WORK ITEM:
In the listing that follows, find the line with "Where would you", then copy exactly from it through the line with "Pré-processamento [72, 217]", leaving out every picture.

···

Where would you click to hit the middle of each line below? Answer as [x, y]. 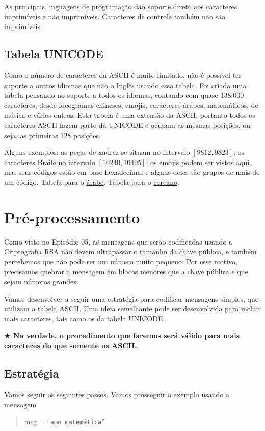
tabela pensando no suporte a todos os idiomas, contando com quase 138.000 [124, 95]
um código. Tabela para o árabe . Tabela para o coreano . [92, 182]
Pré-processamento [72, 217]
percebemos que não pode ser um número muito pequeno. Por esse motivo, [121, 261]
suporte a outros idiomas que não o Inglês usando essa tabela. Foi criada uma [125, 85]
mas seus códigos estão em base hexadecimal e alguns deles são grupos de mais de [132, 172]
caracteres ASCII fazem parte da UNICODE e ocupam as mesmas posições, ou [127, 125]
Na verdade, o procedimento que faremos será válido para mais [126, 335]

···

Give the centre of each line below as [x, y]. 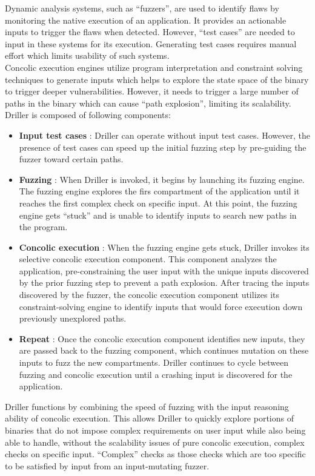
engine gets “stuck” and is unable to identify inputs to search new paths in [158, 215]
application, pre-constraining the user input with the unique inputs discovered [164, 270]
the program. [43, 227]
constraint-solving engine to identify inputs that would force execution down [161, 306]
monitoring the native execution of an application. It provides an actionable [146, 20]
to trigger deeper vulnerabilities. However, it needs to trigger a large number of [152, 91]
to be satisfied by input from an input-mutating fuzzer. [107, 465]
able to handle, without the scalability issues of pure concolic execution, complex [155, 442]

···

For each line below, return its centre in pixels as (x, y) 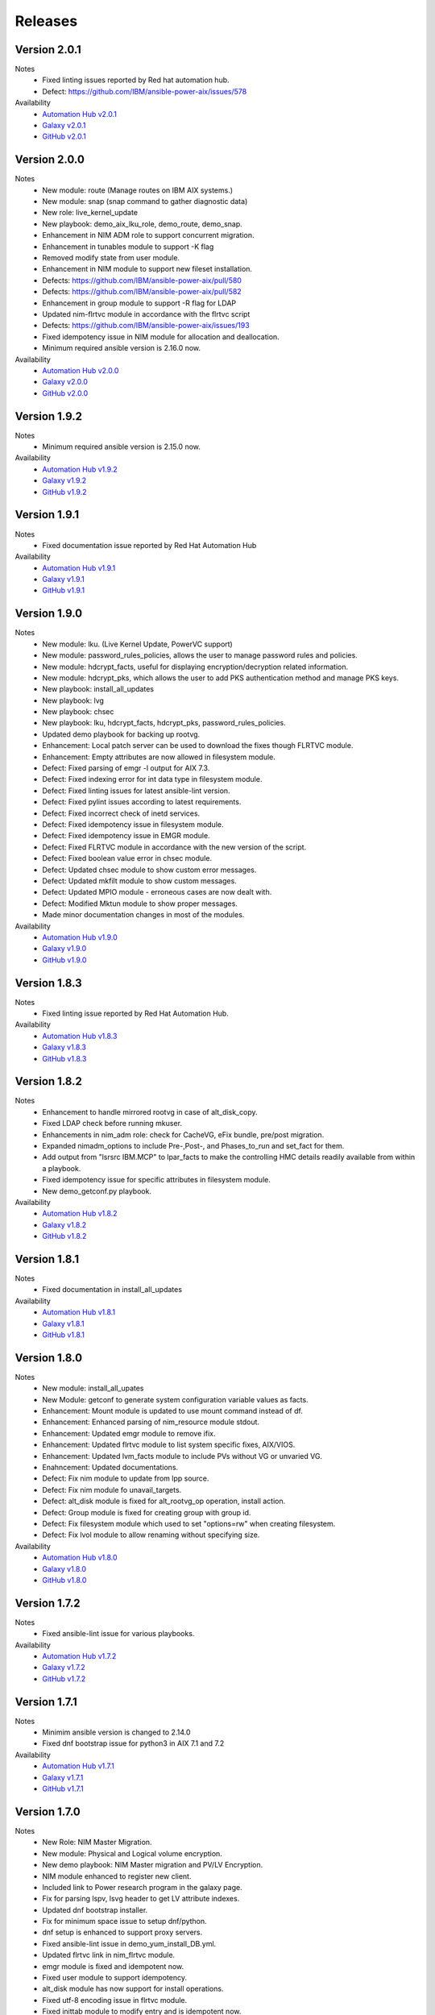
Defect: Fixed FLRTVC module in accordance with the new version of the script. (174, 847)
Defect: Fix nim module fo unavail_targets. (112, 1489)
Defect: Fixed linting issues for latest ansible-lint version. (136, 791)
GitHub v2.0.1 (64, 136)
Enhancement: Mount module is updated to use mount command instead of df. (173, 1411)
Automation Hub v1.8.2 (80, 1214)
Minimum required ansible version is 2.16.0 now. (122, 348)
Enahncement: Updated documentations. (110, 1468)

···

TASK RESPONSE:
Where would you click to hit the middle of each line below? Answer as [x, y]. 
tabela pensando no suporte a todos os idiomas, contando com quase 138.000 [124, 95]
um código. Tabela para o árabe . Tabela para o coreano . [92, 182]
Pré-processamento [72, 217]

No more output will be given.